3. DA PSICOLOGIA DO SONHO AO UNIVERSO ONÍRICO INFANTIL

3.1. O sonho na perspectiva da Psicologia Analítica

A realidade dos sonhos sempre esteve presente na história da humanidade. Ao longo dos séculos e nas variadas culturas esse produto humano e legítimo assumiu várias faces, sendo encontrado em diversos momentos históricos da humanidade, na mente de inúmeros pensadores, poetas, religiosos entre outros. O universo onírico povoado de imagens e vida psíquica por muitas vezes associou-se à revelação, loucura e à comunicação entre mundos espirituais.

Antes da constituição da psicologia como área de conhecimento supostamente capaz de compreender os fenômenos psíquicos, os pensadores da modernidade expunham suas ideias a respeito da gênese dos produtos oníricos. São inúmeras as considerações de filósofos modernos que subsidiaram ideias básicas a respeito da fenomenologia do sonho. Esses pensadores e pesquisadores propuseram uma crescente psicologização do sonho, “tentando expurgar o sonho desta vasta rede de significados sociais, religiosos e cósmicos” (SHAMDASANI, 2005, p.132)

Um dos pioneiros na análise dos conteúdos oníricos foi Sigmund Freud. No momento de auge da era Vitoriana, em uma sociedade européia marcada por um positivismo ilustrado, em meio aos inúmeros laboratórios visíveis e dissecadores, Freud lança a interpretação dos sonhos. Na mesma época, Jung entra em contato com a vertente “psico analítica” e aprofunda suas contribuições sobre o aparelho psíquico do homem. Apesar das divergências teóricas, Freud e Jung corroboram a ideia de que o homem possui um inconsciente com características psicodinâmicas, com elementos vivos e atuantes.

Inicialmente Jung propõe que o sonho é um produto natural da psique, “produto autônomo e muito importante da atividade psíquica e, como todas as outras funções psíquicas, passível de uma análise sistemática” [JUNG, 1990(1909), p.27]. Assim como o corpo físico tem suas estruturas regulativas do sistema simpático, do qual não temos controle, o sonho apresenta a realidade psíquica do sujeito, num olhar de dentro para fora. “O sonho é uma criação psíquica que, em contraste com os conteúdos habituais

da consciência, se situa, ao que parece, pela sua forma e seu significado, à margem da continuidade do desenvolvimento dos conteúdos conscientes” [JUNG, 2009b(1928), §443, p.177].

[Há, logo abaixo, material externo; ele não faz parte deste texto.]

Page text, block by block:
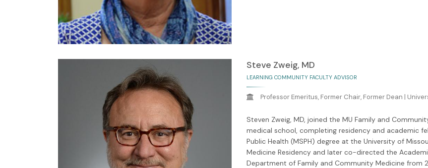
Steve Zweig, MD
LEARNING COMMUNITY FACULTY ADVISOR
Professor Emeritus, Former Chair, Former Dean |
Steven Zweig, MD, joined the MU Family and
medical school, completing residency and academic
Public Health (MSPH) degree at the University of
Medicine Residency and later co-directed the
Department of Family and Community Medicine from
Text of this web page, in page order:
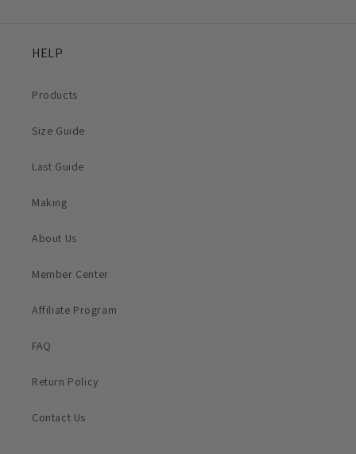
HELP
Products
Size Guide
Last Guide
Making
About Us
Member Center
Affiliate Program
FAQ
Return Policy
Contact Us
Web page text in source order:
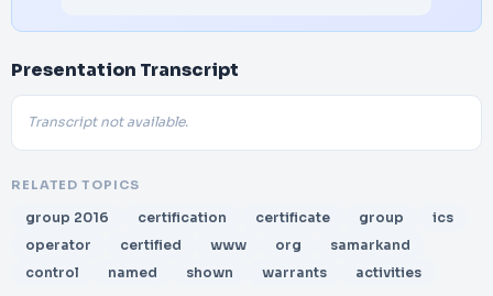
Presentation Transcript
Transcript not available.
RELATED TOPICS
group 2016 certification certificate group
ics
operator
certified www org
samarkand
control
named shown warrants activities
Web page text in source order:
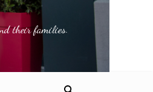
their families.
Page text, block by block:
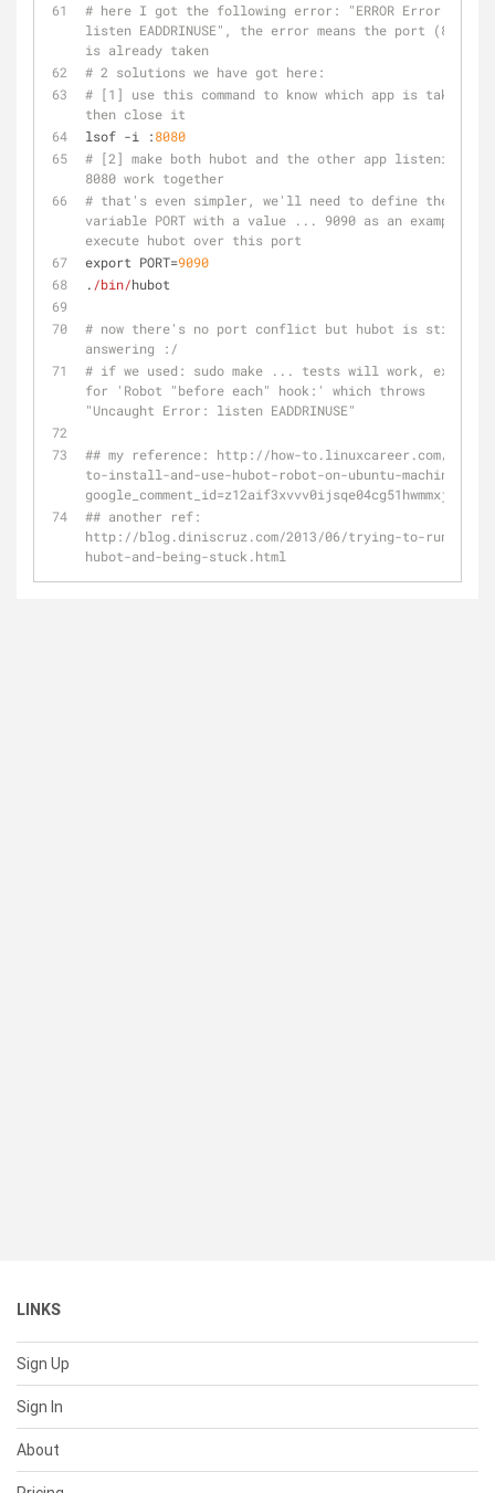
# here I got the following error: "ERROR Error:
listen EADDRINUSE", the error means the port (8080)
is already taken
# 2 solutions we have got here:
# [1] use this command to know which app is taking it
then close it
lsof -i :8080
# [2] make both hubot and the other app listening to
8080 work together
# that's even simpler, we'll need to define the env.
variable PORT with a value ... 9090 as an example and
execute hubot over this port
export PORT=9090
. /bin/hubot
# now there's no port conflict but hubot is still not
answering :/
# if we used: sudo make ... tests will work, except
for 'Robot "before each" hook:' which throws
"Uncaught Error: listen EADDRINUSE"
## my reference: http://how-to.linuxcareer.com/how-
to-install-and-use-hubot-robot-on-ubuntu-machine?
google_comment_id=z12aif3xvvv0ijsqe04cg51hwmmxj50px4g
## another ref:
http://blog.diniscruz.com/2013/06/trying-to-running-
hubot-and-being-stuck.html
LINKS
Sign Up
Sign In
About

A maneira pela qual analisamos o sonho é de importância significativa, visto que é mediante a conduta do observador que se permite à psique livre expressão ou se reduz os conteúdos oníricos a meras generalizações. A visão Freudiana privilegia que o conteúdo manifesto do sonho passou por inúmeros mecanismos até atingir a forma apresentada. Por esse viés, o sonho traz conteúdos desagradáveis que precisam ser censurados para que possam chegar à consciência. Portanto, a visão de causalidade é a adotada, entendendo que o conteúdo manifesto e latente do sonho indicam alguma espécie de conflito da ordem do desejo, geralmente em oposição à vontade, que precisa ser realizado de alguma forma. Procura-se nos conteúdos oníricos elementos que possam ser interpretados e assim entendidos pelo ego do sonhador.

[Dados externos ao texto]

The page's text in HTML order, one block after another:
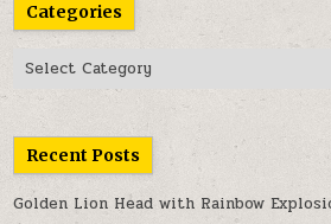
Categories
Categories
Recent Posts
Golden Lion Head with Rainbow
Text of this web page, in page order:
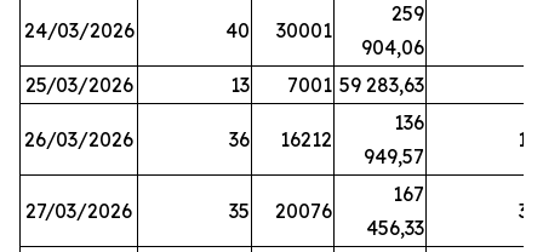
24/03/2026 40 30001
259
904,06
25/03/2026 13 7001 59 283,63
26/03/2026 36 16212
136
949,57
19
27/03/2026 35 20076
167
456,33
33
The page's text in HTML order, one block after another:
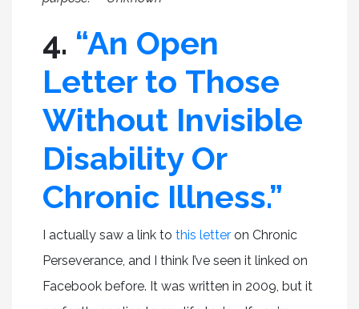
4. “An Open
Letter to Those
Without Invisible
Disability Or
Chronic Illness.”
I actually saw a link to this letteron Chronic
Perseverance, and I think I’ve seen it linked on
Facebook before. It was written in 2009, but it
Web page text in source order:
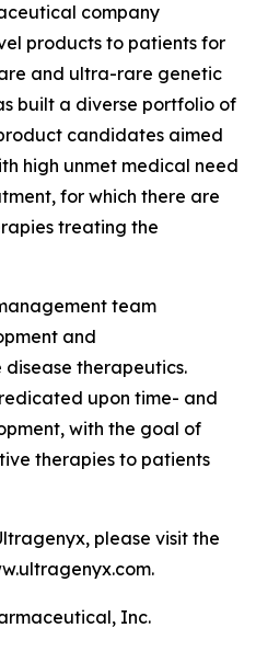
company
products to patients for
and ultra-rare genetic
built a diverse portfolio of
candidates aimed
high unmet medical need
for which there are
treating the
team
and
therapeutics.
upon time- and
with the goal of
therapies to patients
please visit the
Inc.
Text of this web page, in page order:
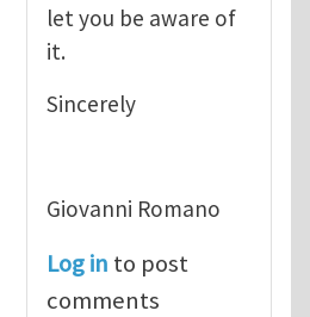
let you be aware of
it.
Sincerely
Giovanni Romano
Log in to post
comments
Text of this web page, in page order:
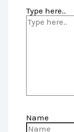
Type here..
Name
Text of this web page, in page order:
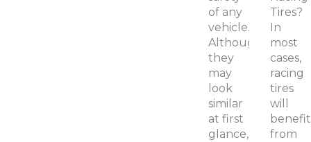
of any
vehicle.
Although
they
may
look
similar
at first
glance,
Tires?
In
most
cases,
racing
tires
will
benefit
from
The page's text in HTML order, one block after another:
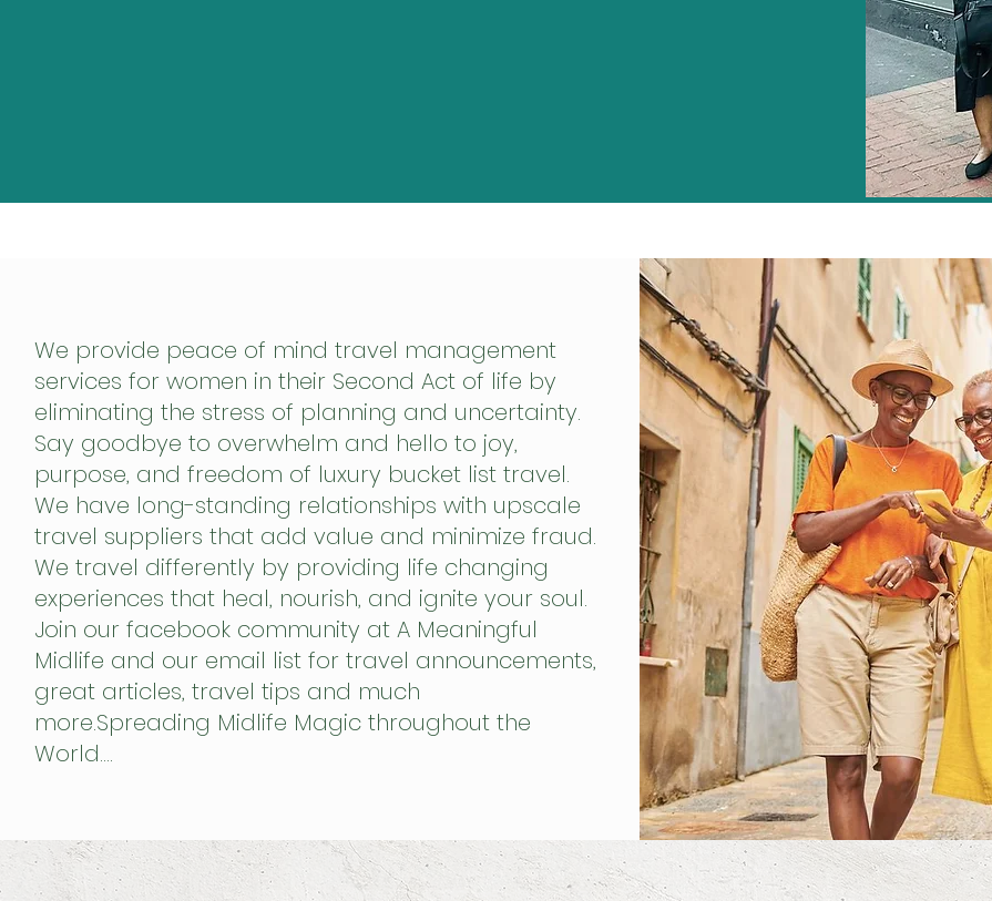
We provide peace of mind travel management
services for women in their Second Act of life by
eliminating the stress of planning and uncertainty.
Say goodbye to overwhelm and hello to joy,
purpose, and freedom of luxury bucket list travel.
We have long-standing relationships with upscale
travel suppliers that add value and minimize fraud.
We travel differently by providing life changing
experiences that heal, nourish, and ignite your soul.
Join our facebook community at A Meaningful
Midlife and our email list for travel announcements,
great articles, travel tips and much
more.Spreading Midlife Magic throughout the
World….
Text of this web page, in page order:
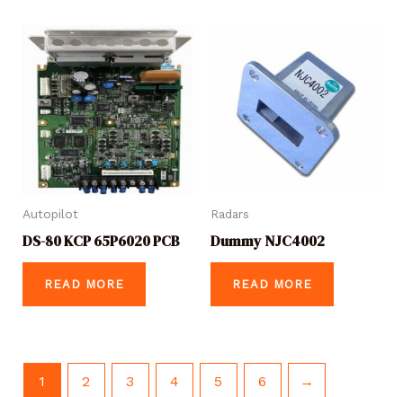
Autopilot
DS-80 KCP 65P6020 PCB
READ MORE
Radars
Dummy NJC4002
READ MORE
1 2 3 4 5 6 →
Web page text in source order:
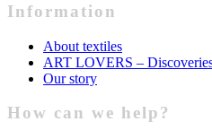
Information
About textiles
ART LOVERS –
Our story
How can we help?
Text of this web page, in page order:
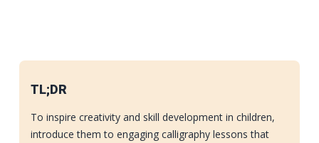
TL;DR
To inspire creativity and skill development in children,
introduce them to engaging calligraphy lessons that
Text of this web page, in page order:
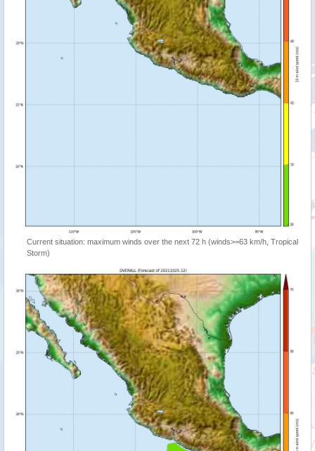
Current situation: maximum winds over the next 72 h (winds>=63 km/h, Tropical
Storm)
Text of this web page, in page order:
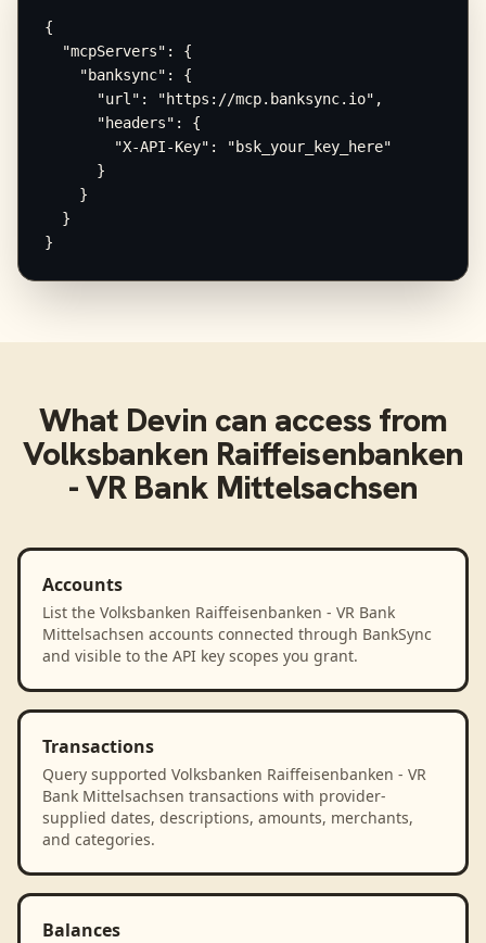
{
  "mcpServers": {
    "banksync": {
      "url": "https://mcp.banksync.io",
      "headers": {
        "X-API-Key": "bsk_your_key_here"
      }
    }
  }
}
What Devin can access from
Volksbanken Raiffeisenbanken
- VR Bank Mittelsachsen
Accounts
List the Volksbanken Raiffeisenbanken - VR Bank
Mittelsachsen accounts connected through BankSync
and visible to the API key scopes you grant.
Transactions
Query supported Volksbanken Raiffeisenbanken - VR
Bank Mittelsachsen transactions with provider-
supplied dates, descriptions, amounts, merchants,
and categories.
Balances
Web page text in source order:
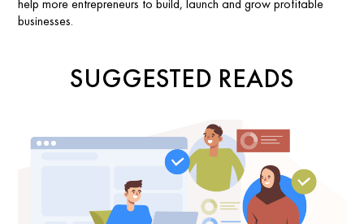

Jung (2009b(1928) §462, p.182) explica que há validade no método causalista proposto por Freud, pois “o ponto de vista da finalidade que oponho à concepção de Freud não implica, como expressamente o sublinho, uma negação das causas do sonho, mas antes uma interpretação diferente dos seus materiais associativos”. Jung propõe uma visão finalista para o sonho, concebendo-o tal como os demais conteúdos psíquicos, estando além de uma causa e de uma fixação no desenvolvimento. Uma visão essencialmente causal dificulta o acesso ao potencial transformador do sonho, a sua eficácia e a indicação ao sujeito de uma nova posição diante da vida.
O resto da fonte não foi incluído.